◆ Work item
Within the listing below, the lines containing "ChIP" are to be counted. Give the number only.

◆ Entries shown
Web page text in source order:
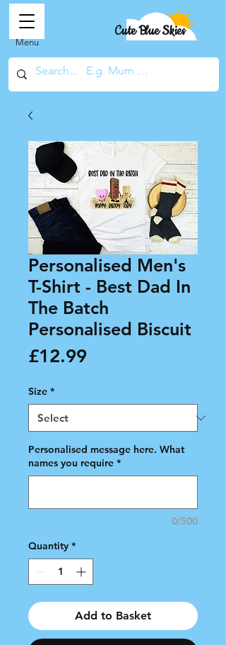
Cute Blue Skies
Menu
Personalised Men's
T-Shirt - Best Dad In
The Batch
Personalised Biscuit
£12.99Price
Size *
Personalised message here. What
names you require *
0/500
Quantity *
Add to Basket
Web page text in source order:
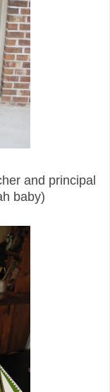
and principal
baby)
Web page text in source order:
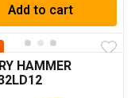
Add to cart
HAMMER
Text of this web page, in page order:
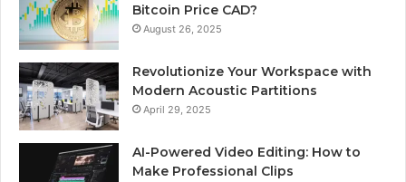
Bitcoin Price CAD?
August 26, 2025
Revolutionize Your Workspace with
Modern Acoustic Partitions
April 29, 2025
AI-Powered Video Editing: How to
Make Professional Clips
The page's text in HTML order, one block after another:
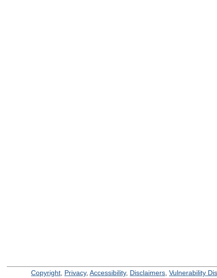
Copyright, Privacy, Accessibility, Disclaimers, Vulnerability
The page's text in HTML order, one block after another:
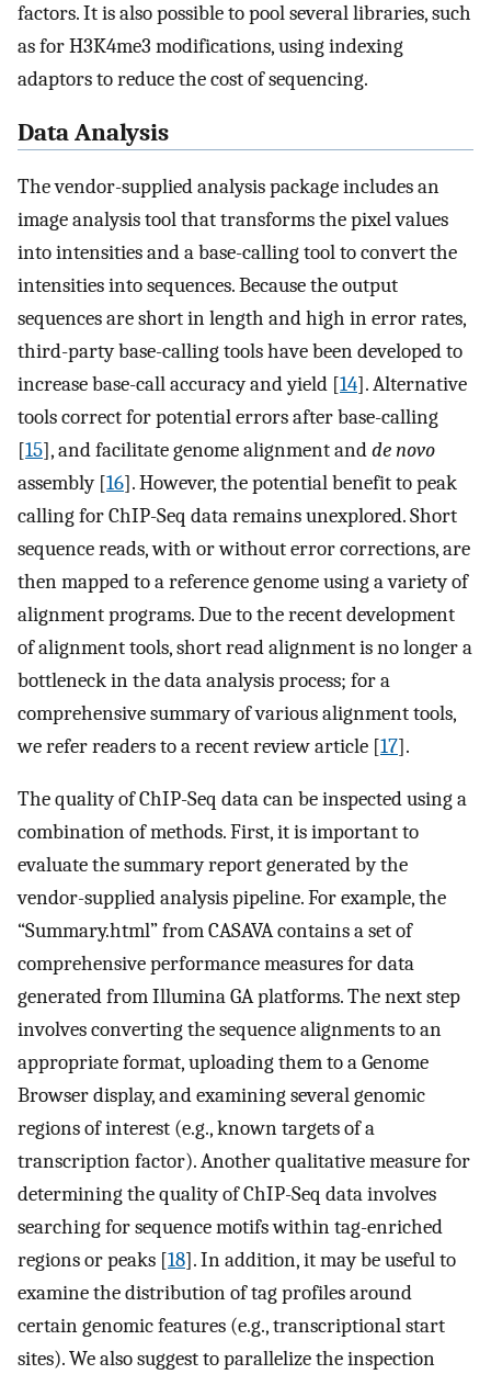
factors. It is also possible to pool several libraries, such
as for H3K4me3 modifications, using indexing
adaptors to reduce the cost of sequencing.
Data Analysis
The vendor-supplied analysis package includes an
image analysis tool that transforms the pixel values
into intensities and a base-calling tool to convert the
intensities into sequences. Because the output
sequences are short in length and high in error rates,
third-party base-calling tools have been developed to
increase base-call accuracy and yield [14]. Alternative
tools correct for potential errors after base-calling
[15], and facilitate genome alignment andde novo
assembly [16]. However, the potential benefit to peak
calling for ChIP-Seq data remains unexplored. Short
sequence reads, with or without error corrections, are
then mapped to a reference genome using a variety of
alignment programs. Due to the recent development
of alignment tools, short read alignment is no longer a
bottleneck in the data analysis process; for a
comprehensive summary of various alignment tools,
we refer readers to a recent review article [17].
The quality of ChIP-Seq data can be inspected using a
combination of methods. First, it is important to
evaluate the summary report generated by the
vendor-supplied analysis pipeline. For example, the
“Summary.html” from CASAVA contains a set of
comprehensive performance measures for data
generated from Illumina GA platforms. The next step
involves converting the sequence alignments to an
appropriate format, uploading them to a Genome
Browser display, and examining several genomic
regions of interest (e.g., known targets of a
transcription factor). Another qualitative measure for
determining the quality of ChIP-Seq data involves
searching for sequence motifs within tag-enriched
regions or peaks [18]. In addition, it may be useful to
examine the distribution of tag profiles around
certain genomic features (e.g., transcriptional start
sites). We also suggest to parallelize the inspection

◆ Solved problem
3